Suppose we take bets on where the ball will land... I bet on A, and you bet on D.

  • The odds of my winning are a and the odds of your winning are d.
  • The odds of at least one of us winning are just a + d.
  • The odds of both of us winning are 0 (just one ball - it can't end up in both slots - so probability zero.)
Now suppose I bet on 'A or B' and you bet on 'D or B'
  • My odds are now a + b and yours are b + d
  • The odds that one of us will win are a + b + d
  • The odds that both of us will win are just b, since we only both win if the ball ends up in b.
  • The odds that neither of us will win are just the sum of the probabilites of the outcomes where neither of us win, namely c + e, or alternatively put: 1 - (a + b + d)
There is a pattern here, to do with sets. Call our set of outcomes S, that is: S = {A,B,C,D,E}; we have just been considering the probabilites of subsets of S - when I bet on 'either A or B', I am betting on the subset {A,B}.

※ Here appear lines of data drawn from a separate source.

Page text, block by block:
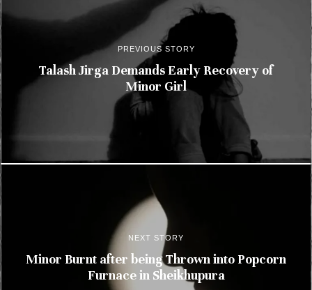
PREVIOUS STORY
Talash Jirga Demands Early Recovery of
Minor Girl
NEXT STORY
Minor Burnt after being Thrown into Popcorn
Furnace in Sheikhupura
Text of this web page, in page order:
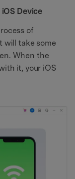
Device
of
will take some
When the
it, your iOS
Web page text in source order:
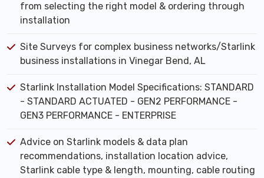
from selecting the right model & ordering through
installation
Site Surveys for complex business networks/Starlink
business installations in Vinegar Bend, AL
Starlink Installation Model Specifications: STANDARD
- STANDARD ACTUATED - GEN2 PERFORMANCE -
GEN3 PERFORMANCE - ENTERPRISE
Advice on Starlink models & data plan
recommendations, installation location advice,
Starlink cable type & length, mounting, cable routing
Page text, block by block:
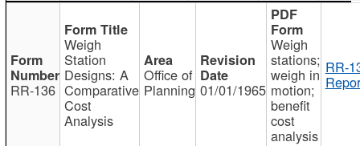
RR-136
Weigh
Station
Designs: A
Comparative
Cost
Analysis
Office of
Planning 01/01/1965
Weigh
stations;
weigh in
motion;
benefit
cost
analysis
RR-
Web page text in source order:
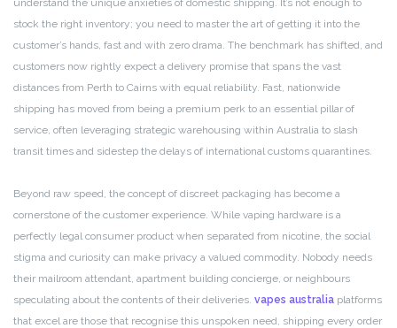
understand the unique anxieties of domestic shipping. It’s not enough to
stock the right inventory; you need to master the art of getting it into the
customer’s hands, fast and with zero drama. The benchmark has shifted, and
customers now rightly expect a delivery promise that spans the vast
distances from Perth to Cairns with equal reliability. Fast, nationwide
shipping has moved from being a premium perk to an essential pillar of
service, often leveraging strategic warehousing within Australia to slash
transit times and sidestep the delays of international customs quarantines.
Beyond raw speed, the concept of discreet packaging has become a
cornerstone of the customer experience. While vaping hardware is a
perfectly legal consumer product when separated from nicotine, the social
stigma and curiosity can make privacy a valued commodity. Nobody needs
their mailroom attendant, apartment building concierge, or neighbours
speculating about the contents of their deliveries. vapes australia platforms
that excel are those that recognise this unspoken need, shipping every order
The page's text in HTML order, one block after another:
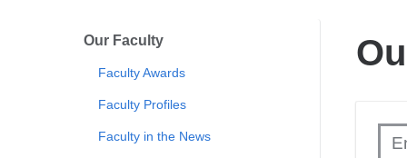
here
Our Faculty
Faculty Awards
Faculty Profiles
Faculty in the News
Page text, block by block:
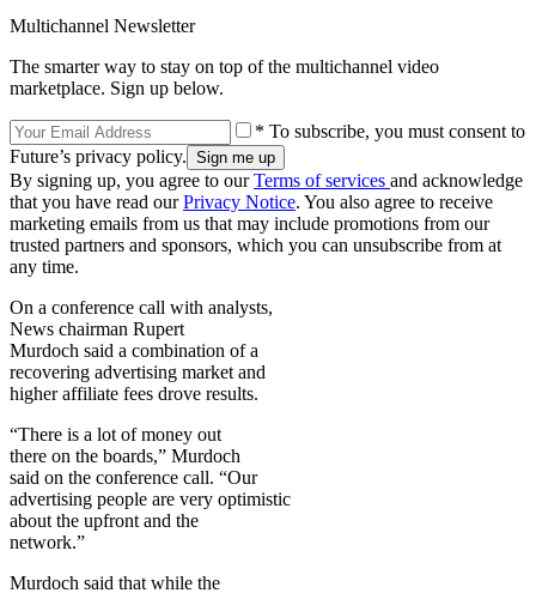
Multichannel Newsletter
The smarter way to stay on top of the multichannel video
marketplace. Sign up below.
* To subscribe, you must consent to
Future’s privacy policy.
By signing up, you agree to ourTerms of services and acknowledge
that you have read ourPrivacy Notice. You also agree to receive
marketing emails from us that may include promotions from our
trusted partners and sponsors, which you can unsubscribe from at
any time.
On a conference call with analysts,
News chairman Rupert
Murdoch said a combination of a
recovering advertising market and
higher affiliate fees drove results.
“There is a lot of money out
there on the boards,” Murdoch
said on the conference call. “Our
advertising people are very optimistic
about the upfront and the
network.”
Murdoch said that while the
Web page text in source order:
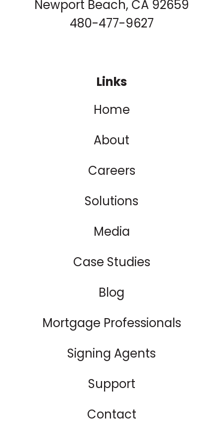
Newport Beach, CA 92659
480-477-9627
Links
Home
About
Careers
Solutions
Media
Case Studies
Blog
Mortgage Professionals
Signing Agents
Support
Contact
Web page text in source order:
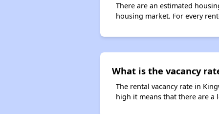
There are an estimated
housing market. For every
What is the vacancy
The rental vacancy rate in
high it means that there are a
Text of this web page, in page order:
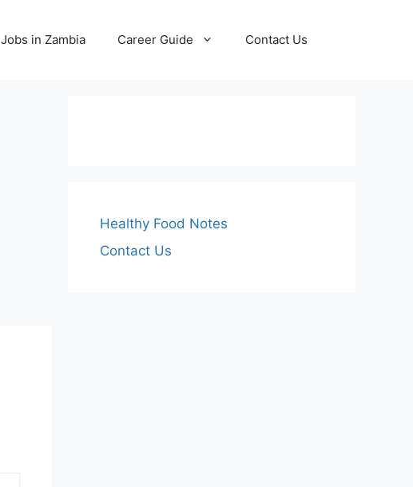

Bear with me while I define some terms..

In set theory, we have the operations: union, intersection and complement. For example the union of the one-element sets {A} and {D}, is just the two-element set {A,B}.

The intersection of {A,B} and {B,D} is {B}, the set of the common elements.

The intersection of {A} and {D}? That's the empty set: {}, because there are no elements in common.

The complement of {A,B,D} is the set of the other elements of S, just {C,E}. The complement of {C,E} is {A,B,D}. The complement of S (our original set) is {} and the complement of {} is S.

So looking back at the odds of the various bets, above, we can see that, for two subsets of S, X and Y:

  • The odds of 'X or Y' are equal to the odds of the union of X and Y.
  • The odds of 'X and Y' are the same as the odds of their intersection
  • The odds of 'not X' are equal to the odds of the complement of X.
If you know Boolean algebra, this may be beginning to look a bit familiar... and in fact, in this way we can represent any Boolean algebra as a set algebra.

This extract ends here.